Records from a dataset
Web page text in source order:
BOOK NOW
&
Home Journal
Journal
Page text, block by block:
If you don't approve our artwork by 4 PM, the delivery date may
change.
---
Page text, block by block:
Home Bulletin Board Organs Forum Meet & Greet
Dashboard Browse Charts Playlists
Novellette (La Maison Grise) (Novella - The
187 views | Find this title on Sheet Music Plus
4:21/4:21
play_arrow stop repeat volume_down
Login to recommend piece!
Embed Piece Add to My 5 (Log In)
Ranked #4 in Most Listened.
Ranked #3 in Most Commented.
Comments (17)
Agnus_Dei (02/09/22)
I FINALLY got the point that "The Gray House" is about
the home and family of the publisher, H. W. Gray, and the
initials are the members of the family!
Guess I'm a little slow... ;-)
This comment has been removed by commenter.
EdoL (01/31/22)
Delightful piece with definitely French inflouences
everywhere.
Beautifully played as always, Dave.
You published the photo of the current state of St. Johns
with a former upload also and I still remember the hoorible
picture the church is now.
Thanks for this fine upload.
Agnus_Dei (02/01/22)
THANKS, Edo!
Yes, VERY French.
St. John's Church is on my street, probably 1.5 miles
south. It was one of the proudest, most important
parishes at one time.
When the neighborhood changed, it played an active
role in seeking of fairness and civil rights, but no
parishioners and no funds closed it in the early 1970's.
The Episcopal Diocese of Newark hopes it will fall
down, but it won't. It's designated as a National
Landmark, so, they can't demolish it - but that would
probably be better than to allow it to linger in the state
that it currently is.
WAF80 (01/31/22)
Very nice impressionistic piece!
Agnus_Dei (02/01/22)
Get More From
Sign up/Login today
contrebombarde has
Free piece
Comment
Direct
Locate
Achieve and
* * *
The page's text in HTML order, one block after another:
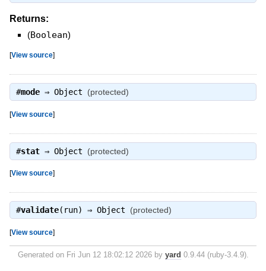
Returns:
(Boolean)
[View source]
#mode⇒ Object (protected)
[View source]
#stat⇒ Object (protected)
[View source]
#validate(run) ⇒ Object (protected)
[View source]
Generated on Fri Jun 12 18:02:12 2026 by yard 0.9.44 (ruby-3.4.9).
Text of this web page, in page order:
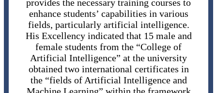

## Problem to work on:
The lines above starting at the one that holds "The page's text" and ending at the one that holds "Text of this" are to be written out exactly, ends included, and no pictures are to be copied.

## Solution below:
The page's text in HTML order, one block after another:
Returns:
(Boolean)
[View source]
#mode⇒ Object (protected)
[View source]
#stat⇒ Object (protected)
[View source]
#validate(run) ⇒ Object (protected)
[View source]
Generated on Fri Jun 12 18:02:12 2026 by yard 0.9.44 (ruby-3.4.9).
Text of this web page, in page order:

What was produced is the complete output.